100000000 1 512 0.506002 22.080905

This shows you that you are actually measuring a lot of latency. After writing to a register you have to wait for a moment to write to it again. In that time another warp could be executed. Thus adding more warps does not increase the execution time much (even though all are executed on the same MP) until that latency is hidden at roughly 96 threads.

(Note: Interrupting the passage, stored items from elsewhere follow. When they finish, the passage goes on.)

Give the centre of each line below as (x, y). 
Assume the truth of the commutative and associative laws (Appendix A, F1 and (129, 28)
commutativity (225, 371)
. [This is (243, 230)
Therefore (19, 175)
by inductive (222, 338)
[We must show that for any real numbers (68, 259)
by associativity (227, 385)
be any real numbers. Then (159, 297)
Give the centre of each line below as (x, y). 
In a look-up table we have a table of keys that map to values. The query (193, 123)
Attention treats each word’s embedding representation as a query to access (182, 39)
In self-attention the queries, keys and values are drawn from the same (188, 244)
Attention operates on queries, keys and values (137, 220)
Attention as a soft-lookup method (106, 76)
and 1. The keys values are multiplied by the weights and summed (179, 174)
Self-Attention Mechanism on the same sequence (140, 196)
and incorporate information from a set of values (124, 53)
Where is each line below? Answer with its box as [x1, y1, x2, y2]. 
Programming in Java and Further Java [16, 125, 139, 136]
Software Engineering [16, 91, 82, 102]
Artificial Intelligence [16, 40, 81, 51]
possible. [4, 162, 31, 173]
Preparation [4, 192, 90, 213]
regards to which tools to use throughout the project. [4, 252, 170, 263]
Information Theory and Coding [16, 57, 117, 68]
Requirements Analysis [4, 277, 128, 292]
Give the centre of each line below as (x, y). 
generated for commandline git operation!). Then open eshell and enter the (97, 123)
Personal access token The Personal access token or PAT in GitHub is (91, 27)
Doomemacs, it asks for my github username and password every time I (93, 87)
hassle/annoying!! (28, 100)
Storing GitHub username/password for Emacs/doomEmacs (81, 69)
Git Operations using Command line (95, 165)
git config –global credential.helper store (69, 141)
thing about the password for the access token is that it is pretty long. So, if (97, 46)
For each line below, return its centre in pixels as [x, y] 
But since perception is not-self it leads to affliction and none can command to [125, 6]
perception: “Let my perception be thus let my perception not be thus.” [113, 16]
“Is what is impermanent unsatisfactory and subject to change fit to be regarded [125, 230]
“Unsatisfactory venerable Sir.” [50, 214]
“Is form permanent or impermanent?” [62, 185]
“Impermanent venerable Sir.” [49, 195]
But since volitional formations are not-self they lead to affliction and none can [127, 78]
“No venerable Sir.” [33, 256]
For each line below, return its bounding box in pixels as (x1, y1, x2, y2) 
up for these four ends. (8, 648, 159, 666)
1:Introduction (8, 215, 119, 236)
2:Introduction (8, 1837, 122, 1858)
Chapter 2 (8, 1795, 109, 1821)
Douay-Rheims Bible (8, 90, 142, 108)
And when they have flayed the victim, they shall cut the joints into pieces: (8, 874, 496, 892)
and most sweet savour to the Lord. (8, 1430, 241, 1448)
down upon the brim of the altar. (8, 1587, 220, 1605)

100000000 1 256 0.505241 11.119867

100000000 2 256 0.509685 11.119019

100000000 4 256 0.510011 11.151734

100000000 8 256 0.508728 11.120358

100000000 16 256 0.508936 11.128884

100000000 30 256 0.512102 11.122294

100000000 31 256 0.508599 22.083798

100000000 60 256 0.508817 23.074155

100000000 61 256 0.509118 32.801482

The GTX295 has 30 MPs so upt to 30 blocks each block is launched simultaniously on another MP. If you launch 31 blocks one MP has to go through two blocks, hence doubling the total time (not fully doubled due to launch overhead of about 0.2s). Again if you increase to 60 blocks still every MP has only to work through 2 blocks. At 61 you again get an increase in runtime.

Heres the code:

#include <cstdio>

#include <ctime>

__global__ void randtime(float *d_rand, unsigned int num_repeat)

{

unsigned int idx = blockIdx.x * blockDim.x + threadIdx.x;

float random = 0;

for (unsigned int i =0; i < num_repeat; i++) {

random = random + i*100;

}

d_rand[idx]=random;

}

int main(int argc, char *argv[]) {

  timespec starttime;

  timespec endtime;

    int n = 1;

    int t = 1;

    int b = 1;

    float random;

if (argc > 1) n = atoi(argv[1]);

    if (argc > 2) b = atoi(argv[2]);

    if (argc > 3) t = atoi(argv[3]);

clock_gettime(CLOCK_REALTIME,&starttime);

    for (unsigned int i =0; i < n; i++) {

      random = random + i*100;

    }

    clock_gettime(CLOCK_REALTIME,&endtime);

    double cputime=

      endtime.tv_sec-starttime.tv_sec+1.0*(endtime.tv_nsec-starttime.tv_nsec)/1000000000;

float* rand_array;

    cudaMalloc(&rand_array,sizeof(float)*b*t);

clock_gettime(CLOCK_REALTIME,&endtime);

    randtime<<<b,t>>>(rand_array,n);

    cudaThreadSynchronize();

    clock_gettime(CLOCK_REALTIME,&endtime);

    double gputime=

      endtime.tv_sec-starttime.tv_sec+1.0*(endtime.tv_nsec-starttime.tv_nsec)/1000000000;

    printf("%i %i %i %lf %lf\n",n,b,t,cputime,gputime);

}

Ceearem

Btw. the saturated timing matches the actual frequency of the GPU quiet well (1.38GHz). Assuming that 8 threads are done in parallel on each MP, you end up at 4.8 cycles for the multiply add operation measured here. And if I remember correct 4 cycles was the number stated in the Programming Guide.

Ceearem

Thanks for this discussion. This was quite useful.